# connecting to a basic (non-smart) phone

## curmudgeon

I recently came across one of these that I need to backup the data on:

http://www.samsung.com/pk/consumer/mobile-devices/mobile-phones/feature-phones/GT-E1205ZKTPAK

The windoze software (kies) of course does all of that, but since I don't have access to a windoze machine, I was wondering if there was some way of connecting to it in linux. All I really want is to just see it as a storage device and move files on and off of it.

I purchased a data cable (phone uses a strange connector), but when I plug it in, I only get messages like "device descriptor read/64, error -71" and "unable to enumerate USB device on port 1."

I assume that someone here knows how to do this (if in fact, it can be done at all).

----------

## eccerr0r

Unfortunately a lot of the "dumb" phones end up requiring software that the manufacturer uses to access data and do not have a full USB-storage subsystem...  However there still might be a chance that it supports obex. 

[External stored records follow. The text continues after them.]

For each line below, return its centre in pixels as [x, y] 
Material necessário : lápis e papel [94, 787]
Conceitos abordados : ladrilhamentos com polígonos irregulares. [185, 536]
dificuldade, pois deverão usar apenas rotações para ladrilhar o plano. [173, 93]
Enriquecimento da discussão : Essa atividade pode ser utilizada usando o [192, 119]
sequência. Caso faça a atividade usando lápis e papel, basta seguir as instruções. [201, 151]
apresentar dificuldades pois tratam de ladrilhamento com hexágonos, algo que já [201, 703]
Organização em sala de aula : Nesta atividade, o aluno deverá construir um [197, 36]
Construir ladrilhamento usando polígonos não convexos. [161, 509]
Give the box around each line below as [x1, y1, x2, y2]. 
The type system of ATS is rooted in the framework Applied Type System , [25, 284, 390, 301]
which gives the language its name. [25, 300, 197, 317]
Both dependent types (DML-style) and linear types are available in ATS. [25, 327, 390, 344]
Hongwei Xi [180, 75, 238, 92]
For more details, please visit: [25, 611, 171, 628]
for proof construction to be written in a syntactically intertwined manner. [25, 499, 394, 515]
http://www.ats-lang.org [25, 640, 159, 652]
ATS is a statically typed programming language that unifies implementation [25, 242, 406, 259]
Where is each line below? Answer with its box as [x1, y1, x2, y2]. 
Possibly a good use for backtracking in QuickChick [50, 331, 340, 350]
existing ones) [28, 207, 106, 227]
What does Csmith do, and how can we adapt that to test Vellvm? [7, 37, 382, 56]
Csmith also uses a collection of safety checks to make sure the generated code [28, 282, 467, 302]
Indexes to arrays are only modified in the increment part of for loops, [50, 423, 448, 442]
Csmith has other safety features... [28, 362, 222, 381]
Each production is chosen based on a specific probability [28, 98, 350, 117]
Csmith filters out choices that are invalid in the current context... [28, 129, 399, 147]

The worrisome point is that even with the USB cable it appears to not conform to standards or USB is broken.  This would severely reduce the chance of it working properly in Linux.  You might also try seeing if Bluetooth works as an alternate method.

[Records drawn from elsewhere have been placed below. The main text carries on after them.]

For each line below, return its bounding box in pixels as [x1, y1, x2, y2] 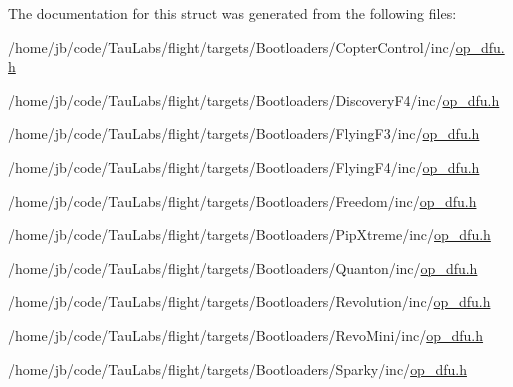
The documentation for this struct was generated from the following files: [8, 3, 457, 23]
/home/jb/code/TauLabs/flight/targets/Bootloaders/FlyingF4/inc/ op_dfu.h [8, 156, 480, 177]
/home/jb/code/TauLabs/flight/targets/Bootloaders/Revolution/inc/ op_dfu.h [8, 291, 491, 312]
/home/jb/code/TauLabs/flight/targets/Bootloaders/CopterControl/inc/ [8, 36, 456, 57]
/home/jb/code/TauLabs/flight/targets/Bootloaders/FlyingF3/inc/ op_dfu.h [8, 123, 480, 144]
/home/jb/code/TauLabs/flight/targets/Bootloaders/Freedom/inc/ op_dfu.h [8, 190, 477, 211]
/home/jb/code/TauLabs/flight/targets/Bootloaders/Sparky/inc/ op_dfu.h [8, 358, 467, 379]
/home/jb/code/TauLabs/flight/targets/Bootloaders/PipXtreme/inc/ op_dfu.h [8, 224, 491, 245]
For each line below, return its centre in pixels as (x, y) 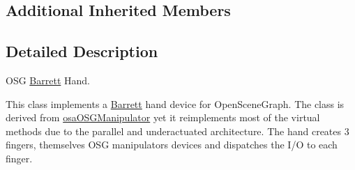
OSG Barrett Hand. (48, 80)
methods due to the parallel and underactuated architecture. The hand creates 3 (177, 131)
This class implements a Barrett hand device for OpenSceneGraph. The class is (175, 103)
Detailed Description (82, 51)
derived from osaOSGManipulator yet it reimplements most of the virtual (163, 117)
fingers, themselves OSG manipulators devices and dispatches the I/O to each (172, 145)
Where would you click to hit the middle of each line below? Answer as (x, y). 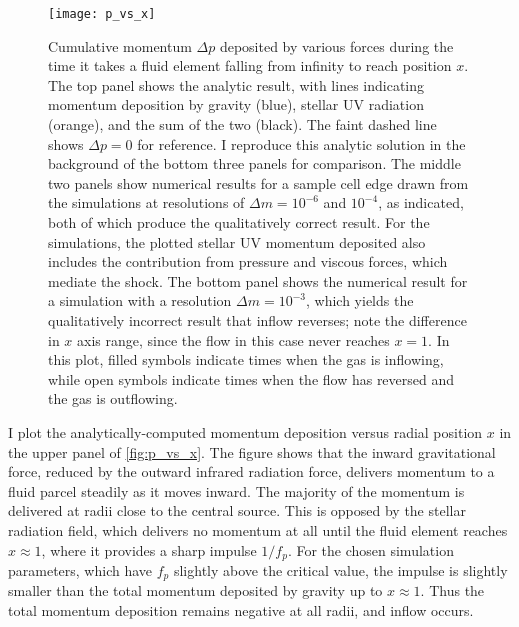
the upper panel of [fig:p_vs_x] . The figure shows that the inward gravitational (252, 451)
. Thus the (452, 590)
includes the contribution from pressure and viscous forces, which (248, 261)
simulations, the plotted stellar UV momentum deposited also (237, 241)
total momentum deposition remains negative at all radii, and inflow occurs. (241, 610)
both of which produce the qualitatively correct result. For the (239, 222)
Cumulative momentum (120, 45)
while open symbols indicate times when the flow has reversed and (251, 378)
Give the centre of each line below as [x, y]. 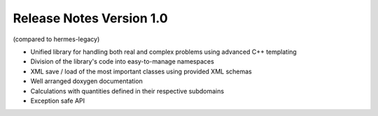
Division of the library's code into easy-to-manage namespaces [122, 61]
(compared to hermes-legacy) [56, 39]
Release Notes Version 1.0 [90, 18]
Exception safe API [58, 101]
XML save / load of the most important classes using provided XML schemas [141, 71]
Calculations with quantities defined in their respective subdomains [127, 91]
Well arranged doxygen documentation [86, 81]
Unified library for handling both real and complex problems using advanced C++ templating [163, 52]
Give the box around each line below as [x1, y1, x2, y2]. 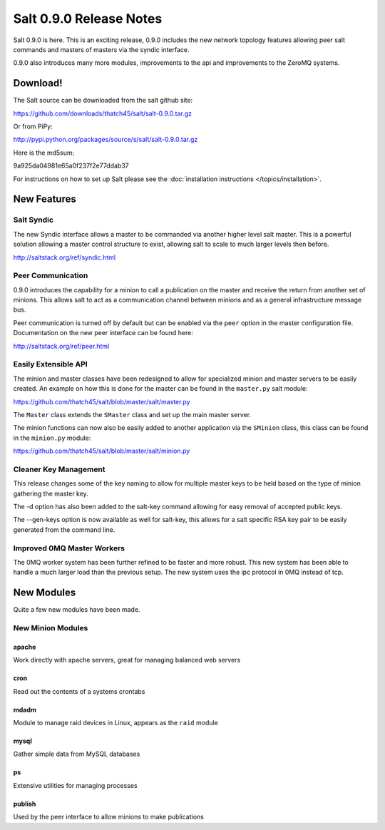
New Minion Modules [13, 623, 88, 632]
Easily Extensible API [13, 359, 88, 369]
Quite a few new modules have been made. [13, 605, 140, 614]
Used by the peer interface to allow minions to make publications [13, 813, 205, 821]
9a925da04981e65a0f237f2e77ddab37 [13, 161, 129, 170]
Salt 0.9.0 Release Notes [13, 11, 163, 26]
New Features [13, 193, 76, 205]
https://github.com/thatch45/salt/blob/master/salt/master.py [13, 397, 190, 406]
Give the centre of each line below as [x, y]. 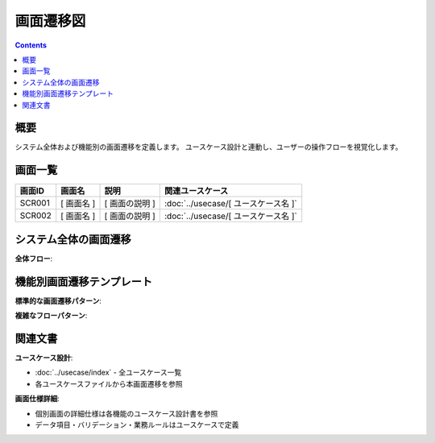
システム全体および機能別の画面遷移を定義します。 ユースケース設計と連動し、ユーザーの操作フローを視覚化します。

Now I don't own one of these phones, this is merely speculation.  I was trying to get my mother's LG phone to work with Linux but was unsuccessful; there was an unmaintained application for Linux but it did not want to work with the phone at all - and this application was the snowball's chance in hell to work with Linux...

I guess it melted.

(Of course the other way is to go through wine or emulation USB passthrough, but I've never tried this at all... but either case, it not enumerating in USB list probably precludes it from working anyway.)

----------

## curmudgeon

 *eccerr0r wrote:*   

> However there still might be a chance that it supports obex.

 

It appears that that requires Bluetooth, which this phone does not have.

 *eccerr0r wrote:*   

> The worrisome point is that even with the USB cable it appears to not conform to standards or USB is broken.  This would severely reduce the chance of it working properly in Linux.

 

I wonder if there is necessary USB driver that I don't have enabled.

 *eccerr0r wrote:*   

> You might also try seeing if Bluetooth works as an alternate method.

 

As mentioned above, there is no bluetooth.

 *eccerr0r wrote:*   

> (Of course the other way is to go through wine

 

I really doubt that that would work (I am guessing that kies is a 32 bit binary).

 *eccerr0r wrote:*   

> or emulation USB passthrough, but I've never tried this at all... but either case, it not enumerating in USB list probably precludes it from working anyway.)

 

Do you know of any references for that (I might try to learn a bit more about it)?

----------